» What is needed
Take the entries below and reproduce exactly the portion that begins at the line containing "Where is each" and ends at the line containing "performance ratings, rapid", keeping both ends, dropping pictures, and adding nothing else.

» Entries provided
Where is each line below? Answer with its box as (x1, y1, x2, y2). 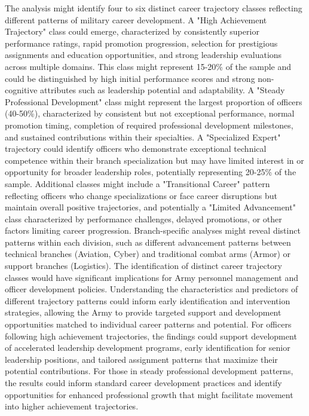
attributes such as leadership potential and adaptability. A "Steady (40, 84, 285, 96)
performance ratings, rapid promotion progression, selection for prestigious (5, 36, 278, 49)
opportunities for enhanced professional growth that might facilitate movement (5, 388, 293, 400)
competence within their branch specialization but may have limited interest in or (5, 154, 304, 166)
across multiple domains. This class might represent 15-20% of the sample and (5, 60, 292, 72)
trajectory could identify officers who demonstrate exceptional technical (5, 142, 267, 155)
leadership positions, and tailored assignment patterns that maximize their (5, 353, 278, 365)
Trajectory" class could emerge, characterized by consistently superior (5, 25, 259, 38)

...

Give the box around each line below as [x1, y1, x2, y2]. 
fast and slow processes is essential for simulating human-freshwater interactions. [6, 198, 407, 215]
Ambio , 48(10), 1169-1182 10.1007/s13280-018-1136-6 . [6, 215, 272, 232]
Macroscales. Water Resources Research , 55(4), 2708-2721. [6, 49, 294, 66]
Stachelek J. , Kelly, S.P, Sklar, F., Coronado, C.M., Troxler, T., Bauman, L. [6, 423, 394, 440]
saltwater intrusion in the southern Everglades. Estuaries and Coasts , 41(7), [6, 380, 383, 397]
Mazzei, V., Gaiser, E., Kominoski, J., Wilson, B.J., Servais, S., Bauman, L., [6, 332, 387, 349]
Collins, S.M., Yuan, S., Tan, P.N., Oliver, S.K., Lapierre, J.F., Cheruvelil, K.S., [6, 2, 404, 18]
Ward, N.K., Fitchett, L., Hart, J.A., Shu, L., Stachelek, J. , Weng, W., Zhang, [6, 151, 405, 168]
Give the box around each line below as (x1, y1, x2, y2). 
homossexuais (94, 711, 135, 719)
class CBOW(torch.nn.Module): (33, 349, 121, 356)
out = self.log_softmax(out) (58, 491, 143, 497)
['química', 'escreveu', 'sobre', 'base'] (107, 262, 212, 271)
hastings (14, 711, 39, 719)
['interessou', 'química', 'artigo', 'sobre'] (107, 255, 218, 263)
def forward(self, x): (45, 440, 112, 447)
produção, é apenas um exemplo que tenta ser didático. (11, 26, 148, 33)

» Result below
Where is each line below? Answer with its box as (x1, y1, x2, y2). 
attributes such as leadership potential and adaptability. A "Steady (40, 84, 285, 96)
performance ratings, rapid promotion progression, selection for prestigious (5, 36, 278, 49)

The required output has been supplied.